*** Opening of Task data ***

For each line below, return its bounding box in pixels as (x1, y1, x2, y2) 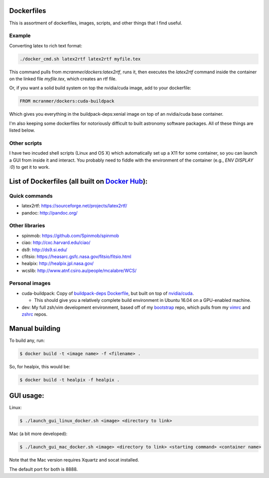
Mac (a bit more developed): (9, 431, 68, 437)
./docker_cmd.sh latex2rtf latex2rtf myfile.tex (19, 56, 141, 62)
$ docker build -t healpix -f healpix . (19, 377, 120, 383)
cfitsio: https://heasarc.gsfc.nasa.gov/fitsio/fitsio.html (21, 253, 132, 259)
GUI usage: (9, 392, 44, 400)
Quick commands (9, 192, 53, 199)
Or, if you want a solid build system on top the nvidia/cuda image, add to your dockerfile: (9, 85, 191, 91)
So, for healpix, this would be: (9, 363, 71, 369)
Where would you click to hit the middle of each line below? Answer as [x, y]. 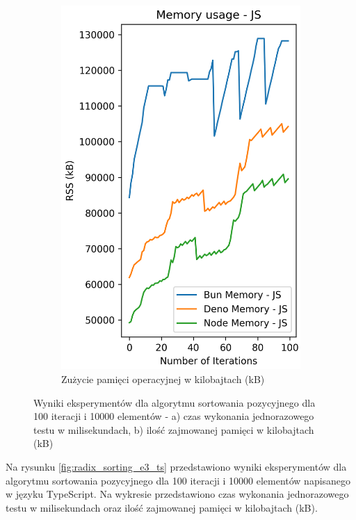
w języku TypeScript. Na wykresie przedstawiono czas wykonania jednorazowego [177, 494]
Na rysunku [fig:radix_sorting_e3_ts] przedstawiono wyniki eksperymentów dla [176, 466]
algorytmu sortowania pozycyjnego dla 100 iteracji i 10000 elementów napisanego [178, 480]
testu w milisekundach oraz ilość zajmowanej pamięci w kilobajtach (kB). [162, 507]
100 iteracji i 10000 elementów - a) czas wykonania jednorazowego [174, 416]
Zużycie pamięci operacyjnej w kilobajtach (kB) [163, 379]
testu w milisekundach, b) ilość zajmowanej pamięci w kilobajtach [174, 429]
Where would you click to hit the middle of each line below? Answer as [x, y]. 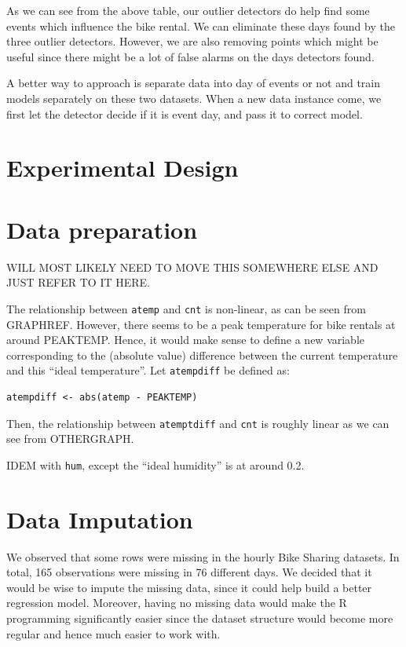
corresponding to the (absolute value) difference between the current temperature [202, 355]
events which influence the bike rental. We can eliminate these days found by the [201, 26]
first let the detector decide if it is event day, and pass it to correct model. [185, 113]
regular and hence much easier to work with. [113, 633]
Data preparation [102, 229]
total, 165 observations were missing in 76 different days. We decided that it [189, 572]
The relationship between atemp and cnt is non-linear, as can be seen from [186, 308]
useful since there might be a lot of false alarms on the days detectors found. [190, 56]
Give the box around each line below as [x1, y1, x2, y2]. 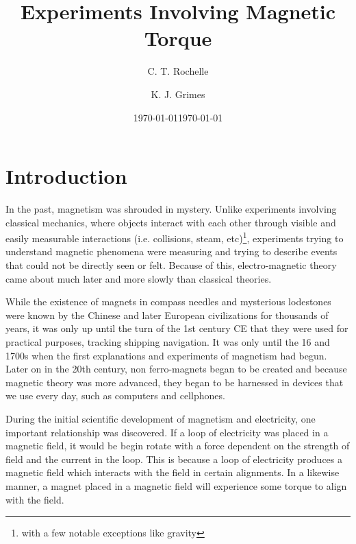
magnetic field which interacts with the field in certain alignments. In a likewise [5, 465, 340, 480]
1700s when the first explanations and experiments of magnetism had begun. [5, 348, 327, 362]
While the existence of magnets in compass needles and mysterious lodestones [5, 294, 331, 309]
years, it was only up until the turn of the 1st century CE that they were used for [5, 321, 348, 335]
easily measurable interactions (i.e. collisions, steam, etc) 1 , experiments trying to [5, 229, 344, 245]
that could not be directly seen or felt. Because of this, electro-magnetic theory [5, 258, 337, 272]
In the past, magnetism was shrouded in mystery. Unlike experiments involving [5, 202, 337, 216]
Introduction [5, 162, 127, 190]
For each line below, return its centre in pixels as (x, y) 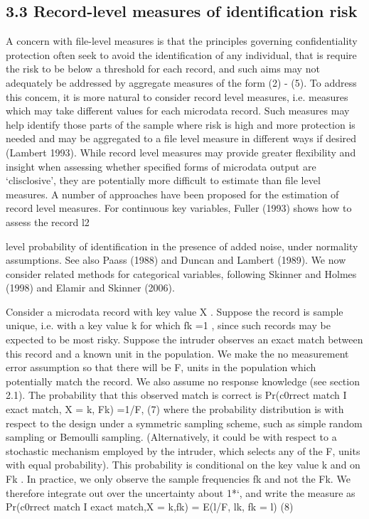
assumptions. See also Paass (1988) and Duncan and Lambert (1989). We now (176, 260)
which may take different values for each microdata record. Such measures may (178, 111)
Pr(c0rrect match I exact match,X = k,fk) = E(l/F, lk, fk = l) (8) (150, 507)
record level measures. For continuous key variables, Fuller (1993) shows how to (179, 208)
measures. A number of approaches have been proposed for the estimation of (172, 194)
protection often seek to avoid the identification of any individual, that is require (181, 54)
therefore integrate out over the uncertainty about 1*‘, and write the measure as (181, 492)
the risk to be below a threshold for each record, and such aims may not (163, 69)
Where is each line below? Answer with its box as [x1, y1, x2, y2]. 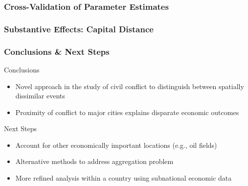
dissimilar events [15, 91, 65, 101]
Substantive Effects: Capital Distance [4, 23, 154, 35]
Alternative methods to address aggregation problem [15, 156, 174, 166]
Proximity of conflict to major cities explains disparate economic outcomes [15, 107, 239, 117]
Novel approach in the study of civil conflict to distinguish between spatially [15, 81, 244, 91]
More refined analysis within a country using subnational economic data [15, 173, 232, 183]
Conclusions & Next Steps [4, 45, 110, 57]
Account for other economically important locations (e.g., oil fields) [15, 139, 217, 150]
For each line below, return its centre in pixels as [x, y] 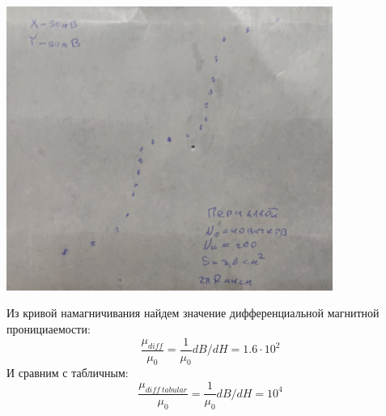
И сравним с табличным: [68, 373]
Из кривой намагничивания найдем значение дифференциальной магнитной [193, 313]
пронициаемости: [49, 329]
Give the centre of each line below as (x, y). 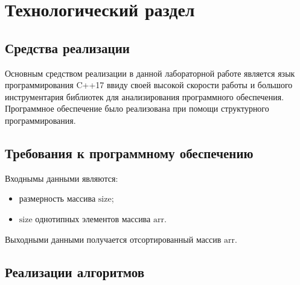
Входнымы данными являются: (62, 178)
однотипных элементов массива (93, 218)
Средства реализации (67, 47)
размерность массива (57, 198)
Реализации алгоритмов (75, 271)
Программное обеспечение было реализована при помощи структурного (137, 108)
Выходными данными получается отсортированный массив (113, 239)
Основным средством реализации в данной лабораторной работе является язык (150, 73)
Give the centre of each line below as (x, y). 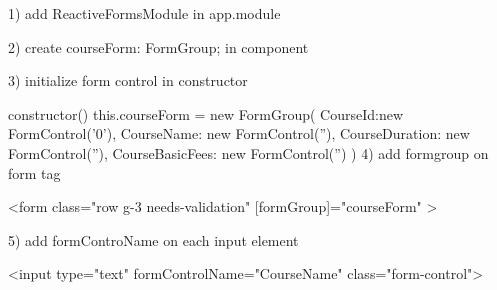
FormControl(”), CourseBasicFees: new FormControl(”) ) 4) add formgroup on (248, 152)
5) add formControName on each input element (153, 239)
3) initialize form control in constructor (128, 80)
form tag (34, 172)
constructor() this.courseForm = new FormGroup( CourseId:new (206, 113)
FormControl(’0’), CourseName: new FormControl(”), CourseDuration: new (239, 133)
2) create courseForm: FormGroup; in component (158, 46)
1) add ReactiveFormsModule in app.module (144, 13)
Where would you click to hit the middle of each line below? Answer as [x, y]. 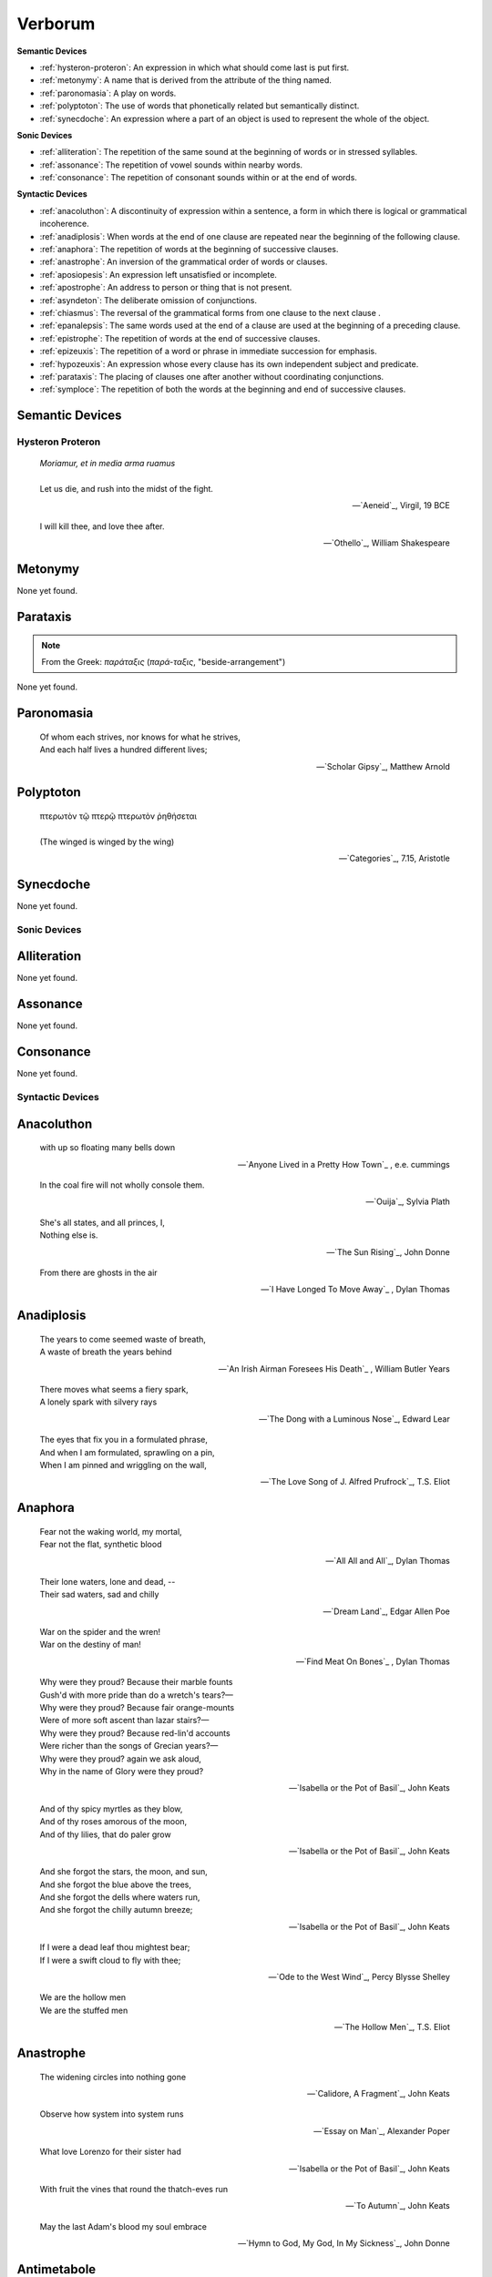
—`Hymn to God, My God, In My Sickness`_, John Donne [343, 2243]
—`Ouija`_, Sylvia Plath [408, 1201]
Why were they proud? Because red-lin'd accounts [135, 1733]
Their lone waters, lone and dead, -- [108, 1581]
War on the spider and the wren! [100, 1632]
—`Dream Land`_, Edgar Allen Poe [386, 1611]
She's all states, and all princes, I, [102, 1222]
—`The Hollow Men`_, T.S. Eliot [392, 2027]
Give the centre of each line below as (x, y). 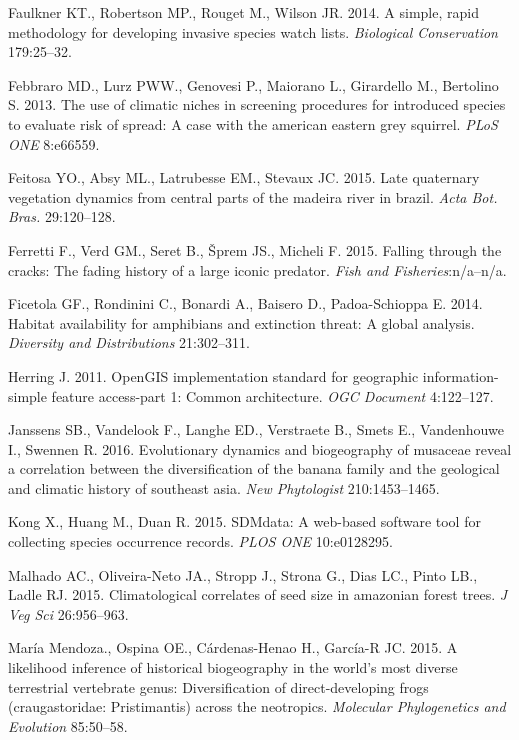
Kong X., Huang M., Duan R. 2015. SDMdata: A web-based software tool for (244, 521)
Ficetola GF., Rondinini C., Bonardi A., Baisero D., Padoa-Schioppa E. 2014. (245, 303)
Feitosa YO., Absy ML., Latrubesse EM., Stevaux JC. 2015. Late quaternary (244, 177)
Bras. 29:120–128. (62, 216)
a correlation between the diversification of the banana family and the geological (254, 468)
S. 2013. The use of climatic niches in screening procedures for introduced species (257, 104)
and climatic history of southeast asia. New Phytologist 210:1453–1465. (224, 487)
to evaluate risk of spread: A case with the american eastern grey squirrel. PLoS (253, 123)
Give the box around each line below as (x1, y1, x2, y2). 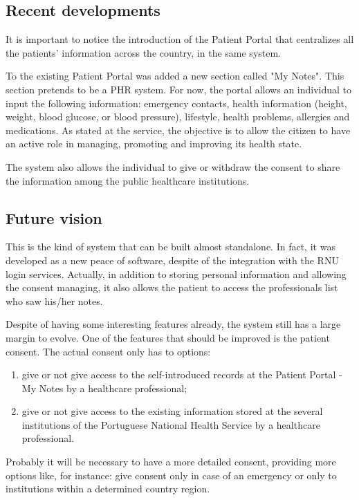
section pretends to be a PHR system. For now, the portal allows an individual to (6, 82, 352, 96)
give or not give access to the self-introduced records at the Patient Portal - (21, 367, 342, 382)
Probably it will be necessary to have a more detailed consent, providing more (6, 454, 336, 469)
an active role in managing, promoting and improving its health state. (6, 136, 302, 151)
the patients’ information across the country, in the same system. (6, 45, 282, 59)
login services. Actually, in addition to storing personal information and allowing (6, 266, 347, 281)
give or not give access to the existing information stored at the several (21, 404, 323, 418)
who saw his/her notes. (6, 293, 103, 308)
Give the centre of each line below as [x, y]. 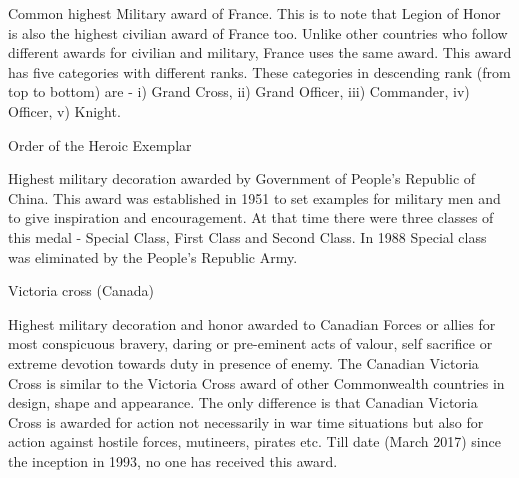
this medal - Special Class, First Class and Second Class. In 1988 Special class [247, 236]
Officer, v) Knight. [64, 110]
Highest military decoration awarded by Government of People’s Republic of [242, 178]
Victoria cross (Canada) [81, 290]
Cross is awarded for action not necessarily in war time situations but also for [246, 421]
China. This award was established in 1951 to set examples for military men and [254, 197]
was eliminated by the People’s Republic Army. [153, 256]
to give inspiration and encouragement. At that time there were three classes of [251, 217]
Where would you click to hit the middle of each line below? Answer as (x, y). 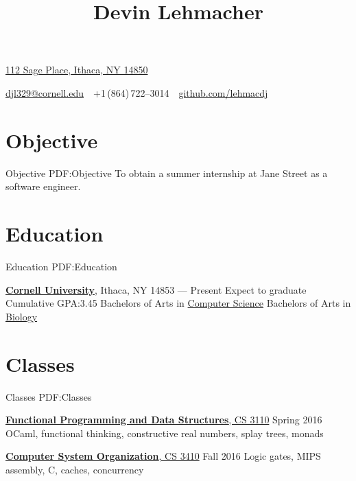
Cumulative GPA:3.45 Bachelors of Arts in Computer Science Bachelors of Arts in (178, 303)
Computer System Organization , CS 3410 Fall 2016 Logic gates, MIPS (163, 456)
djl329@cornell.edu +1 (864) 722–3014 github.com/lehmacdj (137, 92)
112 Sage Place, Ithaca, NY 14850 (77, 70)
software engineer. (43, 186)
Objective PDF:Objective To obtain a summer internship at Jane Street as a (167, 173)
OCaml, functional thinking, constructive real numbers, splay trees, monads (165, 433)
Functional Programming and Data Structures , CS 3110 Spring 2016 (164, 420)
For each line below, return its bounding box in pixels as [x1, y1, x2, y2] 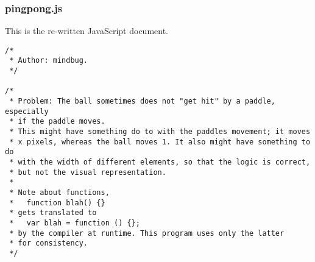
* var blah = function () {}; [9, 218, 140, 227]
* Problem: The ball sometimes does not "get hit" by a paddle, [9, 97, 275, 106]
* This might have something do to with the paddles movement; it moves [9, 127, 311, 136]
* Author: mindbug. [9, 56, 88, 65]
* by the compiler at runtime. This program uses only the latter [9, 228, 285, 238]
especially [5, 107, 49, 116]
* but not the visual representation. [9, 168, 166, 177]
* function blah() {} [9, 198, 105, 207]
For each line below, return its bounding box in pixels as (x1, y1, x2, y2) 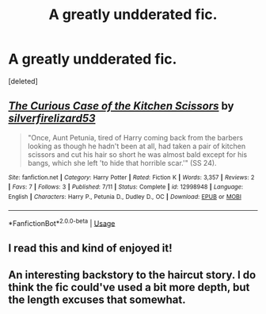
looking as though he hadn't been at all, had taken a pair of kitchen (27, 141, 246, 151)
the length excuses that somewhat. (8, 293, 186, 307)
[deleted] (8, 76, 38, 86)
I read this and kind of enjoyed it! (8, 241, 173, 255)
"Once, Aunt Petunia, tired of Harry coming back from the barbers (27, 132, 244, 142)
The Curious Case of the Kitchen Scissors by (8, 99, 234, 113)
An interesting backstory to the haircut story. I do (8, 268, 256, 282)
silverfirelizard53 (8, 112, 96, 125)
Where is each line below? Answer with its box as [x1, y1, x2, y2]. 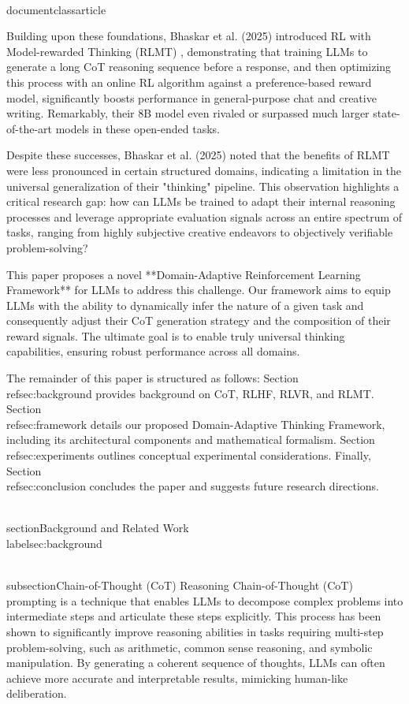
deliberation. [6, 685, 67, 702]
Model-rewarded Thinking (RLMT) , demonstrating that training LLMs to [6, 43, 368, 59]
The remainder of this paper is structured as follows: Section [6, 370, 299, 386]
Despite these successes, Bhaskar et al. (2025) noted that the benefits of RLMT [6, 147, 390, 163]
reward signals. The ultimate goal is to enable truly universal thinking [6, 327, 345, 344]
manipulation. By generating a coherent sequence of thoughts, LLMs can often [6, 654, 385, 671]
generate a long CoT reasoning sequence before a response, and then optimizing [6, 58, 392, 75]
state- [373, 105, 400, 121]
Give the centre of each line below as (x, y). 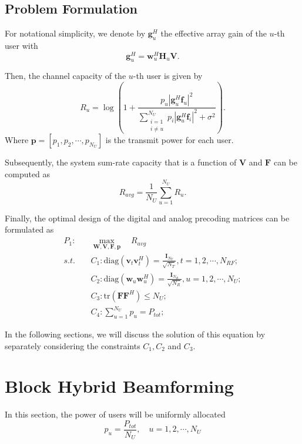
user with (21, 45)
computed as (28, 173)
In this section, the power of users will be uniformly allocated (115, 414)
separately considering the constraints (73, 345)
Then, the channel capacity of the (66, 76)
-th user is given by (168, 76)
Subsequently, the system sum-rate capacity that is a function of (121, 162)
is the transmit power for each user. (170, 140)

*** Close of Task data ***

--- Assignment ---
Pictures aside, print exactly the lines above starting with the one containing "Cumulative GPA:3.45 Bachelors" and going on through the one containing "pixels as [x1, y1, x2, y2]".

--- Answer area ---
Cumulative GPA:3.45 Bachelors of Arts in Computer Science Bachelors of Arts in (178, 303)
Computer System Organization , CS 3410 Fall 2016 Logic gates, MIPS (163, 456)
djl329@cornell.edu +1 (864) 722–3014 github.com/lehmacdj (137, 92)
112 Sage Place, Ithaca, NY 14850 (77, 70)
software engineer. (43, 186)
Objective PDF:Objective To obtain a summer internship at Jane Street as a (167, 173)
OCaml, functional thinking, constructive real numbers, splay trees, monads (165, 433)
Functional Programming and Data Structures , CS 3110 Spring 2016 (164, 420)
For each line below, return its bounding box in pixels as [x1, y1, x2, y2] 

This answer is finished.